By now Elliott knew this route by heart. He’d promised he wouldn’t do it again but they wouldn’t have left him unguarded if he hadn’t. It wasn’t really his fault he was breaking promises he had made when they left him no choice. He considered a moment what Junie would think of that line of reasoning. He thought about the look on her face when hurt feelings permeated the perpetual fog she lived in.
He stopped thinking about that pretty quick. She was his best friend. She would understand. Someday? Once he had Shavian he would make her understand. He’d gotten her into this mess, kidnapped her into this damned mess, and he was going to get her out.
Elliott peered around the fender of a tank then bolted for the chain link fence. He leaped when he was feet away, grasping the fence about ten feet up its fifteen-foot height. He grasped the links with his bare toes, pushing up and pulling at the same time, the cold fence making him wish he’d put on socks.

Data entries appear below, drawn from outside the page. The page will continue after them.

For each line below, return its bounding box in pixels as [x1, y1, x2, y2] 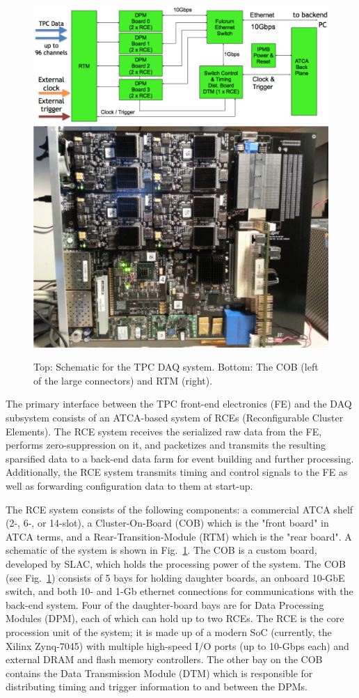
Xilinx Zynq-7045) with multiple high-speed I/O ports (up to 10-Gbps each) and [6, 638, 349, 653]
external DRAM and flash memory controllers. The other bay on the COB [6, 652, 323, 667]
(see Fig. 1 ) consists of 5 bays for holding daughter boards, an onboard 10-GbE [6, 570, 345, 584]
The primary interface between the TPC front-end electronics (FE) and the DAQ [6, 396, 352, 411]
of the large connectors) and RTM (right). [33, 373, 213, 387]
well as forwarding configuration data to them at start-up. [6, 479, 253, 493]
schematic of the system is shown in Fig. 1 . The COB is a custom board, [6, 543, 317, 557]
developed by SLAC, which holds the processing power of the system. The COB [6, 557, 346, 571]
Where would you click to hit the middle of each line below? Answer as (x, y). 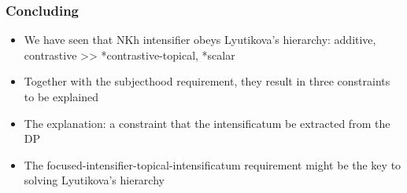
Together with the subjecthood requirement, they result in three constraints (207, 81)
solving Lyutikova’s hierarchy (94, 180)
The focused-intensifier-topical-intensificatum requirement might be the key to (213, 164)
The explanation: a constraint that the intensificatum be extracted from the (207, 123)
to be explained (61, 96)
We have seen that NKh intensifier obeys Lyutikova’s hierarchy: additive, (200, 40)
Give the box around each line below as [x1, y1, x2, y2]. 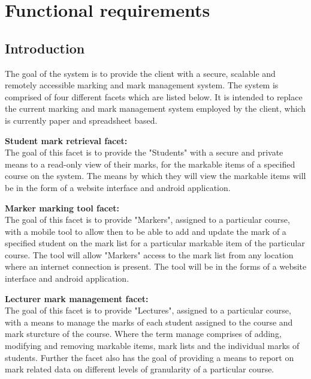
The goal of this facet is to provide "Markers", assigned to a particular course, [5, 213, 290, 226]
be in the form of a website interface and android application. [5, 181, 231, 193]
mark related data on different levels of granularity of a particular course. [5, 363, 274, 375]
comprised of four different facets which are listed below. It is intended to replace [5, 90, 303, 103]
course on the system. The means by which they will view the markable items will [5, 169, 306, 182]
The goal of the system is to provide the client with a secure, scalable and [5, 67, 276, 79]
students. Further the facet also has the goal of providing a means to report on [5, 351, 294, 363]
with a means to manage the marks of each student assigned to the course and [5, 315, 293, 328]
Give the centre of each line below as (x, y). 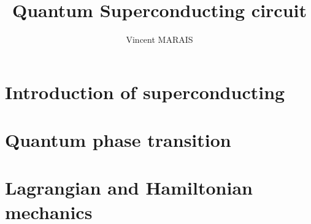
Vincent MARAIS (159, 39)
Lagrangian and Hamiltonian (129, 188)
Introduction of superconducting (145, 91)
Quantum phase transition (118, 140)
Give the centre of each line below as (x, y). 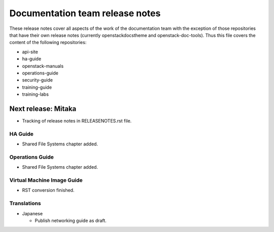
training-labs (36, 94)
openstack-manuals (43, 66)
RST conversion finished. (48, 190)
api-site (30, 52)
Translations (25, 204)
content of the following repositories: (48, 43)
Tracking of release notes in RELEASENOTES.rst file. (77, 121)
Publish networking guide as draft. (71, 220)
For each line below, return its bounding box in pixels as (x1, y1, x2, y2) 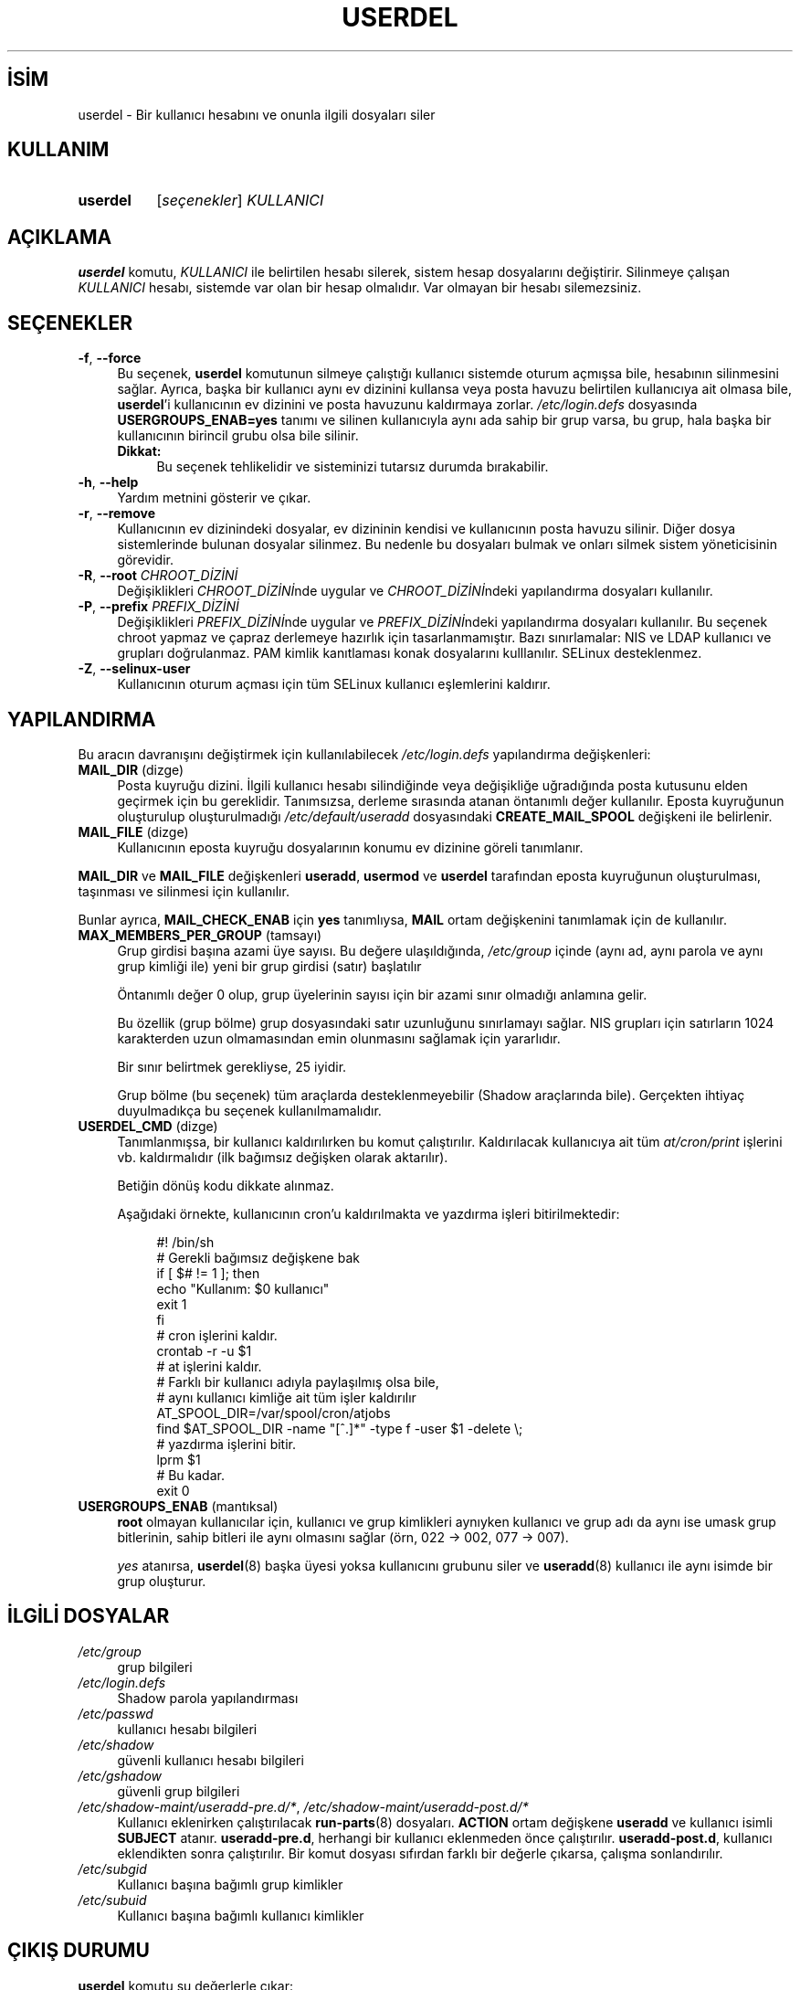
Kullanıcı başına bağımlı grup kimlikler (117, 1876, 343, 1892)
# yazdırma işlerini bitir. (156, 1435, 296, 1452)
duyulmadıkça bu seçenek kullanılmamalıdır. (117, 1102, 382, 1118)
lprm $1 (156, 1451, 201, 1467)
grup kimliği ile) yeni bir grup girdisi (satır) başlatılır (117, 958, 422, 974)
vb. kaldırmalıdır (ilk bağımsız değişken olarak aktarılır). (117, 1148, 448, 1165)
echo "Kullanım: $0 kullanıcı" (156, 1280, 330, 1297)
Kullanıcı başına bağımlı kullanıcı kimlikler (117, 1907, 364, 1923)
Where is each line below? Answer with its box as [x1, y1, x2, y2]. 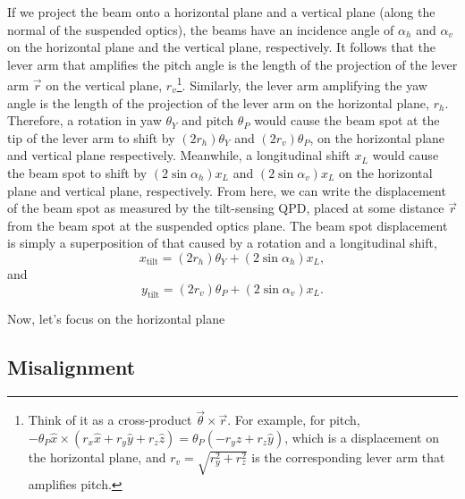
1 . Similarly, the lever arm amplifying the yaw [176, 73, 427, 95]
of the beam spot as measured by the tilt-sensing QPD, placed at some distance [7, 199, 444, 217]
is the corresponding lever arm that [251, 447, 445, 466]
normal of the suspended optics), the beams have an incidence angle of [7, 20, 394, 38]
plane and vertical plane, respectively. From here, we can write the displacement [7, 181, 446, 199]
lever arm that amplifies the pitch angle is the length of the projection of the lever [7, 55, 458, 73]
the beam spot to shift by [7, 164, 148, 182]
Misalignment [7, 353, 136, 381]
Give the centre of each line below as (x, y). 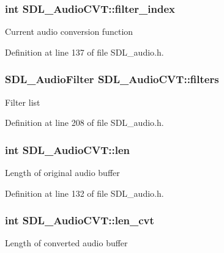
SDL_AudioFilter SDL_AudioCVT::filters (112, 79)
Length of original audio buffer (62, 173)
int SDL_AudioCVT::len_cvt (80, 220)
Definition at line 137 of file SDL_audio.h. (84, 52)
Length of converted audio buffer (66, 243)
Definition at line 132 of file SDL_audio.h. (84, 193)
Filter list (23, 102)
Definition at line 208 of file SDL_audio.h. (84, 123)
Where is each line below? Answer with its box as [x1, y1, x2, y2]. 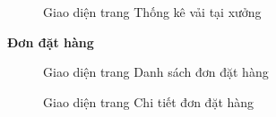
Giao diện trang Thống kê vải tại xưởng [43, 3, 262, 21]
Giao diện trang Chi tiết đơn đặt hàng [43, 92, 254, 111]
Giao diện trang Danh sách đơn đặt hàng [43, 63, 269, 81]
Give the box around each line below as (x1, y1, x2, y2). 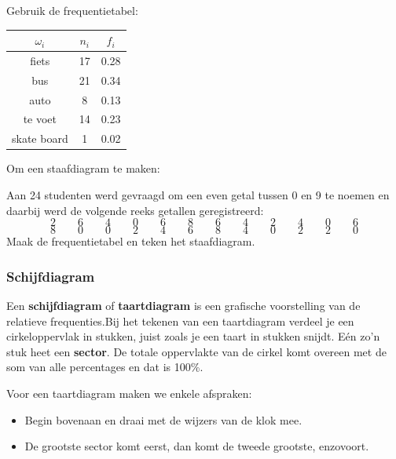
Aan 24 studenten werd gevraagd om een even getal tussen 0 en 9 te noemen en (6, 187, 390, 202)
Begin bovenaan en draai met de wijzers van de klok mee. (24, 411, 302, 428)
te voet (23, 111, 57, 127)
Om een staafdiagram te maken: (6, 160, 160, 177)
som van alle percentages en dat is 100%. (6, 359, 203, 375)
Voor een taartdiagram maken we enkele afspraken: (6, 384, 252, 401)
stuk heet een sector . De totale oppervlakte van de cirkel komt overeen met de (6, 343, 387, 359)
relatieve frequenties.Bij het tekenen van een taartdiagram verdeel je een (6, 312, 354, 329)
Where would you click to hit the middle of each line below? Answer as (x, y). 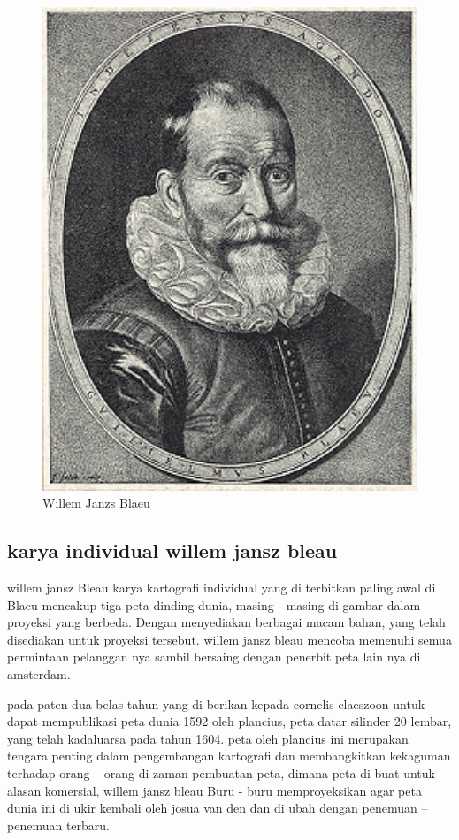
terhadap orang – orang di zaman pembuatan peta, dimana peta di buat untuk (221, 772)
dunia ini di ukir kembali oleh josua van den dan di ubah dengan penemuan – (218, 808)
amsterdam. (39, 673)
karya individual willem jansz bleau (172, 550)
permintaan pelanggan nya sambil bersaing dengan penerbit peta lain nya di (214, 657)
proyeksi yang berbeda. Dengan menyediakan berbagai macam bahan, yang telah (226, 622)
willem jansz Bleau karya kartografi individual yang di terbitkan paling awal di (222, 587)
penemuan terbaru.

His fingers were only about a foot away from the top when there was the scuffle of feet. Someone drew in a world-weary breath that was expelled as a world-weary sigh.
“Lio, get down from there,” Private Thomas ordered. Elliott, currently hanging precariously from the border fence of a highly guarded military installation might not have had the wherewithal to recognize the voice. But Jenson Thomas was the only one who called him Lio.
He looked over his shoulder, trying to sound nonchalant.
“Oh, hey, Thomas,” he said with a strained smile, but only slightly strained, he realized wonderingly. At lease his shoulders didn’t burn as much as they did the first time this happened. Maybe he was getting better at this.
“Nice evening for… um… “
“Another failed escape attempt?” Thomas finished for him, his dark eyebrows raised, a tightness around his lips giving away that he wanted to smile. “Come on, man. Get down and let’s go back. Again.”
Elliott huffed and let go of the fence, pushing off a bit, landing with bended knees to absorb the impact.
Thomas rolled his eyes. “Put your damn shoes on, man.” He considered a moment. “That was pretty smart though. Better footholds in the chainlink, right?”
Elliott nodded, then dug his shoes out of the backpack and slipped them on. He fell in step with Thomas as he began the walk back to the barracks, trying not to sulk.